» **EXERCISE GOAL**:
All the lines below should be set down exactly, with no picture carried into the copy.

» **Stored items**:

____

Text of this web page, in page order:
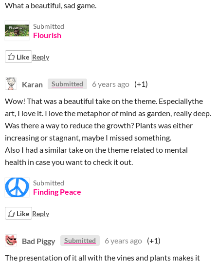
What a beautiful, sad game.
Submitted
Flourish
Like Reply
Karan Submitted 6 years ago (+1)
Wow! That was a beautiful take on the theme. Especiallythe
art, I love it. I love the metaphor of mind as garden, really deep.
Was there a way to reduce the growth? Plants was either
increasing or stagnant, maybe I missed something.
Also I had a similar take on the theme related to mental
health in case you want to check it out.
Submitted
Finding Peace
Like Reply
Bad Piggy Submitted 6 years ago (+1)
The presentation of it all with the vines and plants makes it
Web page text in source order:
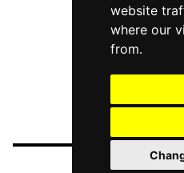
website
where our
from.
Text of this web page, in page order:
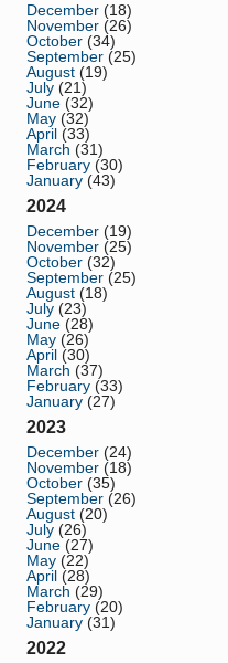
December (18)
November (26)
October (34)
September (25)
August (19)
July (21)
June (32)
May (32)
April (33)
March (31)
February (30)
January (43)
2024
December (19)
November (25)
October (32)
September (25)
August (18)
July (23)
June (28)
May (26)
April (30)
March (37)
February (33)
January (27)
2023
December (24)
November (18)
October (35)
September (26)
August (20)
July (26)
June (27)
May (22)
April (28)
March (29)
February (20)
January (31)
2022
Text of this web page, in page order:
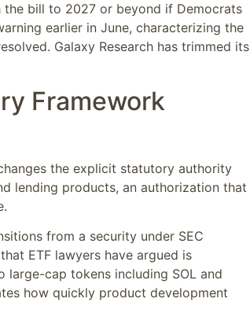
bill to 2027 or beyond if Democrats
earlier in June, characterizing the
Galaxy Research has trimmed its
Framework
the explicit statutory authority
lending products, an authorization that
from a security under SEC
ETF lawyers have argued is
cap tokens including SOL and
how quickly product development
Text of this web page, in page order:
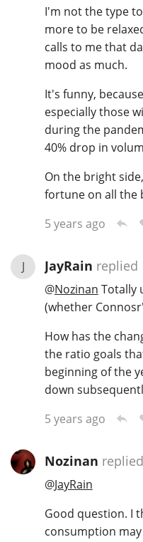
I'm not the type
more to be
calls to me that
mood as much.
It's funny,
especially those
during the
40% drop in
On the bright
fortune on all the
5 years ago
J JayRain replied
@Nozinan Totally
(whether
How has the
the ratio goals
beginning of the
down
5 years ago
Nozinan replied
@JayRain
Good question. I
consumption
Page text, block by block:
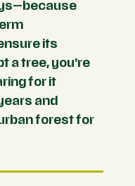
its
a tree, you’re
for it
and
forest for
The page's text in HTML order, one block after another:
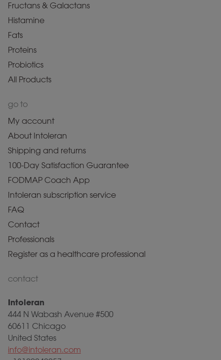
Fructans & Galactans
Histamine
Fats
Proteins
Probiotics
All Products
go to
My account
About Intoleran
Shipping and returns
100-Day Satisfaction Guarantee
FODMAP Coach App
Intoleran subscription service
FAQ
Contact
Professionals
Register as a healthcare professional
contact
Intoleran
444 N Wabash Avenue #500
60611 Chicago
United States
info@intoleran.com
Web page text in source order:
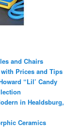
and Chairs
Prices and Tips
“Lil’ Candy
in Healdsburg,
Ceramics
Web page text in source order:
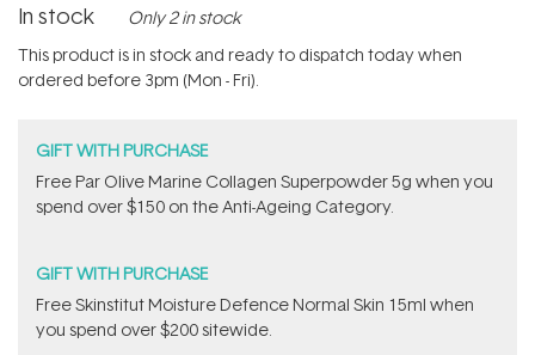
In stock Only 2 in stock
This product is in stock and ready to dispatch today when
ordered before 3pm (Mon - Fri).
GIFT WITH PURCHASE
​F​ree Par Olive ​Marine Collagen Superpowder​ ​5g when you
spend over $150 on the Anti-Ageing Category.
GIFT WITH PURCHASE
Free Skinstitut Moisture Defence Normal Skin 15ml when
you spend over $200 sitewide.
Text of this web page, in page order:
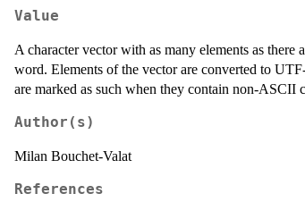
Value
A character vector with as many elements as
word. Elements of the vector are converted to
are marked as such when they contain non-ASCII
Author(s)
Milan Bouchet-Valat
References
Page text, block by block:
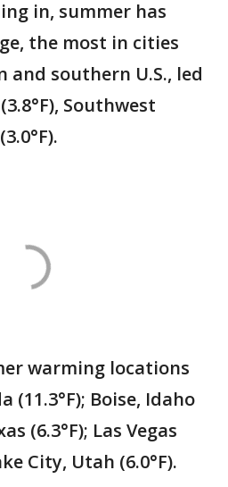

____

» **EXERCISE RESULT**:
Text of this web page, in page order:
What a beautiful, sad game.
Submitted
Flourish
Like Reply
Karan Submitted 6 years ago (+1)
Wow! That was a beautiful take on the theme. Especiallythe
art, I love it. I love the metaphor of mind as garden, really deep.
Was there a way to reduce the growth? Plants was either
increasing or stagnant, maybe I missed something.
Also I had a similar take on the theme related to mental
health in case you want to check it out.
Submitted
Finding Peace
Like Reply
Bad Piggy Submitted 6 years ago (+1)
The presentation of it all with the vines and plants makes it
Web page text in source order:
website
where our
from.
Text of this web page, in page order:
December (18)
November (26)
October (34)
September (25)
August (19)
July (21)
June (32)
May (32)
April (33)
March (31)
February (30)
January (43)
2024
December (19)
November (25)
October (32)
September (25)
August (18)
July (23)
June (28)
May (26)
April (30)
March (37)
February (33)
January (27)
2023
December (24)
November (18)
October (35)
September (26)
August (20)
July (26)
June (27)
May (22)
April (28)
March (29)
February (20)
January (31)
2022
Text of this web page, in page order:
bill to 2027 or beyond if Democrats
earlier in June, characterizing the
Galaxy Research has trimmed its
Framework
the explicit statutory authority
lending products, an authorization that
from a security under SEC
ETF lawyers have argued is
cap tokens including SOL and
how quickly product development
Text of this web page, in page order:
I'm not the type
more to be
calls to me that
mood as much.
It's funny,
especially those
during the
40% drop in
On the bright
fortune on all the
5 years ago
J JayRain replied
@Nozinan Totally
(whether
How has the
the ratio goals
beginning of the
down
5 years ago
Nozinan replied
@JayRain
Good question. I
consumption
Page text, block by block:
its
a tree, you’re
for it
and
forest for
The page's text in HTML order, one block after another:
Fructans & Galactans
Histamine
Fats
Proteins
Probiotics
All Products
go to
My account
About Intoleran
Shipping and returns
100-Day Satisfaction Guarantee
FODMAP Coach App
Intoleran subscription service
FAQ
Contact
Professionals
Register as a healthcare professional
contact
Intoleran
444 N Wabash Avenue #500
60611 Chicago
United States
info@intoleran.com
Web page text in source order:
and Chairs
Prices and Tips
“Lil’ Candy
in Healdsburg,
Ceramics
Web page text in source order:
In stock Only 2 in stock
This product is in stock and ready to dispatch today when
ordered before 3pm (Mon - Fri).
GIFT WITH PURCHASE
​F​ree Par Olive ​Marine Collagen Superpowder​ ​5g when you
spend over $150 on the Anti-Ageing Category.
GIFT WITH PURCHASE
Free Skinstitut Moisture Defence Normal Skin 15ml when
you spend over $200 sitewide.
Text of this web page, in page order:
Value
A character vector with as many elements as
word. Elements of the vector are converted to
are marked as such when they contain non-ASCII
Author(s)
Milan Bouchet-Valat
References
Page text, block by block:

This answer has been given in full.